Telecommunications facility in Berkshire, England

The Membury transmitting station is a broadcasting and telecommunications facility in England, situated adjacent to the M4 motorway at the Membury services in the south-west corner of the parish of Lambourn close to the town of Hungerford, in Berkshire. It is owned and operated by Arqiva.

It has a 152.4 m (500 ft) high guyed steel lattice mast. It was constructed by the ITA in 1965 to bring ITV signals (provided by ATV and ABC) to the "South Midlands", including Oxford, Swindon, Newbury and Marlborough on 405-line VHF, using Channel 12 (Band III).

It was not used for any broadcast services for a decade after the closure of 405 line television in 1985. However, in 1995 a low power VHF FM filler for the four national BBC radio networks was added (at 125 watts, vertical polarisation only), improving reception along the M4 corridor between Newbury and Swindon.

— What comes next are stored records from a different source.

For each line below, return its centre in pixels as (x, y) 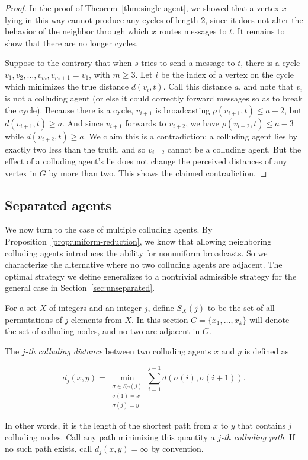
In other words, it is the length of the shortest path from (108, 425)
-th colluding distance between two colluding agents (118, 350)
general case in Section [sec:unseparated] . (80, 288)
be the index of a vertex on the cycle (227, 74)
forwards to (146, 123)
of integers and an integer (95, 308)
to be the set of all (241, 308)
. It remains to (259, 31)
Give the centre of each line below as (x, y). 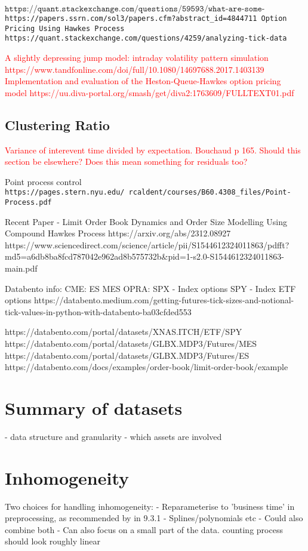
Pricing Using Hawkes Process (65, 28)
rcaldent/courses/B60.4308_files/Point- (210, 193)
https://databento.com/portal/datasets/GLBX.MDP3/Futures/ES (127, 355)
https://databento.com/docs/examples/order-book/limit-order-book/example (147, 367)
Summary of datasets (94, 407)
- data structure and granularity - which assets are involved (113, 436)
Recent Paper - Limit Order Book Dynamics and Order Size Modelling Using (146, 221)
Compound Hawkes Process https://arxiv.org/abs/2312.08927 (118, 233)
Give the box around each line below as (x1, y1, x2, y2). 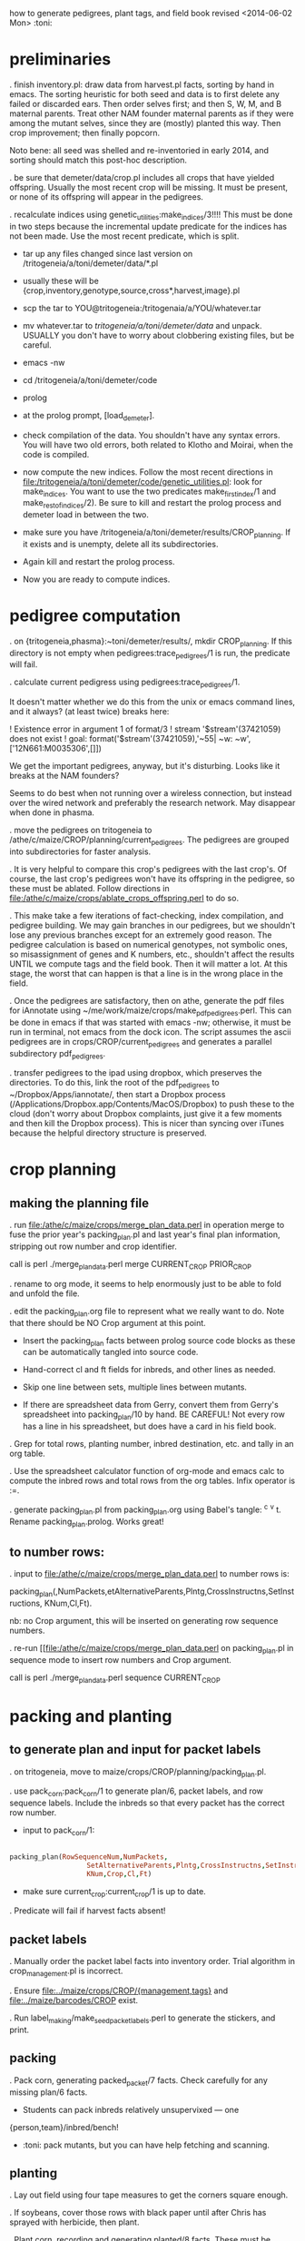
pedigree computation (9, 605, 182, 626)
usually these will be (22, 275, 100, 286)
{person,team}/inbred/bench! (9, 2121, 120, 2132)
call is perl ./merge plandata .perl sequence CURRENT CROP (9, 1672, 221, 1685)
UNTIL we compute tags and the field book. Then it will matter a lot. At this (9, 958, 288, 969)
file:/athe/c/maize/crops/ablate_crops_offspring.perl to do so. (9, 893, 239, 904)
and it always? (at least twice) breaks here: (9, 706, 170, 717)
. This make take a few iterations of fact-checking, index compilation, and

In January 2003, a DAB transmitter was added for the NOW Swindon & Wiltshire multiplex. The BBC added a signal for its national DAB services in 2009. Both BBC Radio Berkshire and BBC Radio Wiltshire broadcast from this transmitter on DAB.

The mast also hosts transmission equipment for numerous mobile telephone networks.

The mast is a highly visible landmark and can be clearly seen from The Ridgeway, White Horse Hill and most of the Lambourn Downs. This makes it a useful reference point for hikers, ramblers, and aircraft following visual flight rules. The red safety lights which mark the structure at night become visible for eastbound M4 motorists from as early as Swindon East (Junction 15). For those travelling Westbound on the M4, the red safety lights are visible as early as Junction 13 and Chieveley Services.

==Channels listed by frequency==

===Analogue radio (FM VHF)===

| Frequency | kW | Service |
|---|---|---|
| 88.9 MHz | 0.12 | BBC Radio 2 |
| 91.1 MHz | 0.12 | BBC Radio 3 |
| 93.3 MHz | 0.12 | BBC Radio 4 |
| 98.4 MHz | 0.12 | BBC Radio 1 |

===Digital radio (DAB)===

| Frequency | Block | kW | Operator |
|---|---|---|---|
| 220.352 MHz | 11C | 1 | NOW Wiltshire |
| 225.648 MHz | 12B | 5 | BBC National DAB |
| 229.072 MHz | 12D | 1 | NOW Berkshire & North Hampshire |

===Analogue television===
Analogue 405 line tv were ceased in 1982.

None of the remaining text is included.